If they were used like a spare tire - only when really needed - it would give a great deal of peace of mind to many BEV drivers at very little cost. For example, using Yang and Knickle's current figures, a 13kWh battery would weigh only 10kg, 22lbs and cost only $390. That's pretty cheap insurance for 40 miles or so of on-tap emergency range with very little weight penalty.

A comparable Li ion battery would be ~$3,900 and weigh about 150 kg, 330 lbs.

I can even imagine a 1/4 size application - 10 miles range, 5.5 lbs, $100. It would likely be a popular option. Even if manufacturers didn't build it in, I can imagine a robust 3rd party market (spare gas can, without the risk).

When used, the battery would cost $9.75 per mile, but if it wasn't used, the unit would likely retain much of its value, just like a spare wheel and tire.

Do you mean $0.0975/per mile based on current aluminium price or recycling cost?

I was just using the figures from the Yang and Knickle study. I would hope that the cost could be much lower based on recycled aluminum cost, but I don't have any data for this. My point was just that even if this was ridiculously un-economic for a typical fuel use, it could still be a useful component of any EV as a "spare" given its tremendous energy density and unlimited shelf life.

Normally, it cost about 5 times less to recycle aluminium than to for the initial new product.

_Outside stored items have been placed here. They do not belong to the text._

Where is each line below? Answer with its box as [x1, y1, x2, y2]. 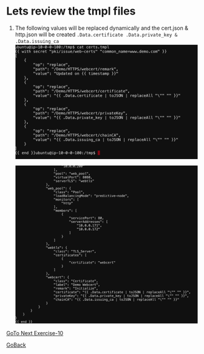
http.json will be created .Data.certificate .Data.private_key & [15, 30, 178, 38]
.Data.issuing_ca [15, 38, 59, 44]
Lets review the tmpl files [6, 4, 136, 18]
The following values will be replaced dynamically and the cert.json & [15, 24, 188, 32]
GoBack [6, 341, 26, 349]
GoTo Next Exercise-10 [6, 330, 64, 337]
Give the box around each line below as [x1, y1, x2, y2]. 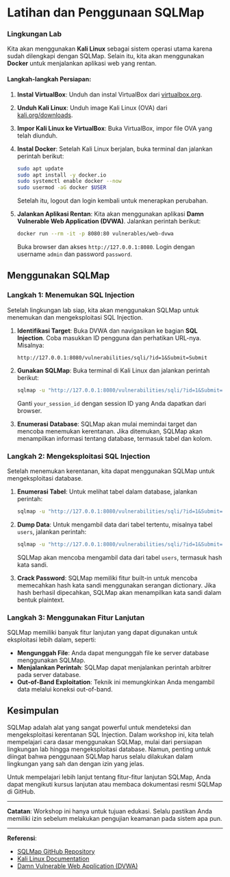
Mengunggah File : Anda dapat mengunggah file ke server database [16, 648, 209, 657]
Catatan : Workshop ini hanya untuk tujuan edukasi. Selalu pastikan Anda [7, 806, 212, 815]
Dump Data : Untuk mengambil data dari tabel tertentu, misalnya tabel [16, 520, 213, 529]
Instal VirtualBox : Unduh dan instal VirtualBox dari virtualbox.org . [16, 90, 203, 99]
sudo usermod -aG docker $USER [16, 184, 107, 191]
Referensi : [7, 834, 38, 842]
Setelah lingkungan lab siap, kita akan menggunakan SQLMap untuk [7, 306, 199, 314]
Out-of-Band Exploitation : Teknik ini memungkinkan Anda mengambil [16, 678, 215, 686]
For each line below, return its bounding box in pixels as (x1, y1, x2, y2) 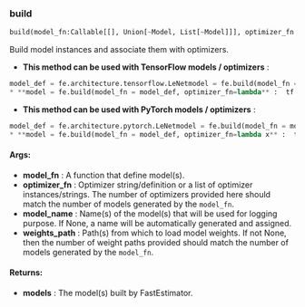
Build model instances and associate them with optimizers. (9, 44, 230, 55)
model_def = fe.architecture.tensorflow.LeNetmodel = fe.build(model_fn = (9, 80, 299, 89)
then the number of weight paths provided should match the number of (22, 236, 289, 247)
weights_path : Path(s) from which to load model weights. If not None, (22, 227, 288, 238)
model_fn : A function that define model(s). (22, 169, 185, 180)
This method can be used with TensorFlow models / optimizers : (22, 62, 270, 72)
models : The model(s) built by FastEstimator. (22, 288, 193, 299)
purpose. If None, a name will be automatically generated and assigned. (22, 217, 292, 228)
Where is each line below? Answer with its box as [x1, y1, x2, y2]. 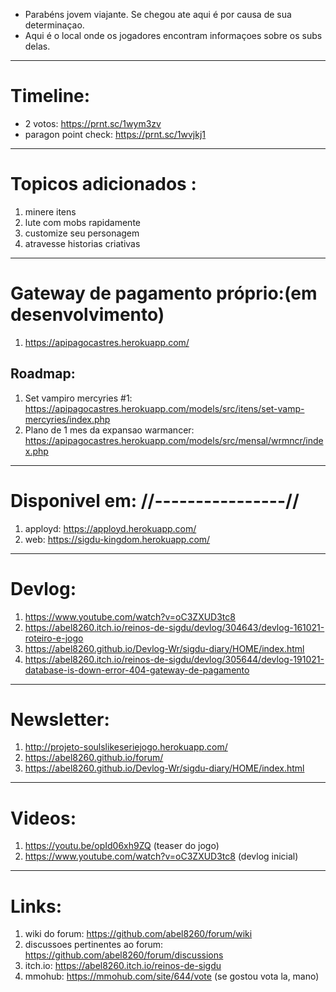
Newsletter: [10, 708, 110, 731]
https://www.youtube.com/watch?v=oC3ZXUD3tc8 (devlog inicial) [24, 850, 299, 863]
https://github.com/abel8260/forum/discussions [24, 949, 224, 961]
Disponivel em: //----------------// [10, 489, 300, 512]
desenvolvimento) [10, 304, 165, 326]
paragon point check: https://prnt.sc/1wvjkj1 [24, 128, 207, 140]
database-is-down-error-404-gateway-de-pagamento [24, 664, 250, 676]
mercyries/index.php [24, 413, 111, 425]
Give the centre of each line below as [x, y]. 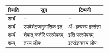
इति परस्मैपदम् [81, 35]
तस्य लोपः [32, 43]
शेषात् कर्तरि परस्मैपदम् [44, 35]
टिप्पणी [85, 10]
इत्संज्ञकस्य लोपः [83, 43]
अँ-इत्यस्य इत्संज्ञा [85, 26]
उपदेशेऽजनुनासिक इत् [43, 26]
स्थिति [13, 10]
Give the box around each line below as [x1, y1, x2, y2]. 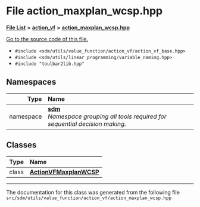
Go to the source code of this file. [6, 35, 89, 42]
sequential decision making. [47, 119, 127, 128]
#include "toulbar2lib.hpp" [14, 61, 85, 67]
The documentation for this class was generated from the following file [6, 189, 180, 196]
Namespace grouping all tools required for [47, 112, 167, 121]
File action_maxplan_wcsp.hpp [6, 4, 162, 18]
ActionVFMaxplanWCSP [29, 168, 99, 176]
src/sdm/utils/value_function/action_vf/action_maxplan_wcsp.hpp [6, 195, 171, 201]
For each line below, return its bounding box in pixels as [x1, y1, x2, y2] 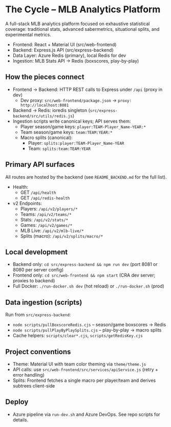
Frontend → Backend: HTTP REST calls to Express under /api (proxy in [12, 86, 163, 92]
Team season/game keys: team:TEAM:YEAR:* [20, 129, 113, 135]
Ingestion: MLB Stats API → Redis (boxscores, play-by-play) [12, 57, 139, 64]
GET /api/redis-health [20, 195, 70, 201]
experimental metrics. [5, 31, 51, 37]
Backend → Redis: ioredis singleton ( [12, 107, 91, 113]
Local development [5, 247, 68, 256]
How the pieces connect [5, 73, 84, 82]

If this cost ratio keeps up, the battery operation cost could go from about 10 cents/mile for the initial first charge to as low as 2 cents/mile for subsequent recharges.

Average ICEVs cost about 20 cents/miles for gas ($4.00/gallon @ 20 miles per gallon) in USA and about twice as much in EU for the same car. In Canada, the current average cost is about 27 cents/mile for gas.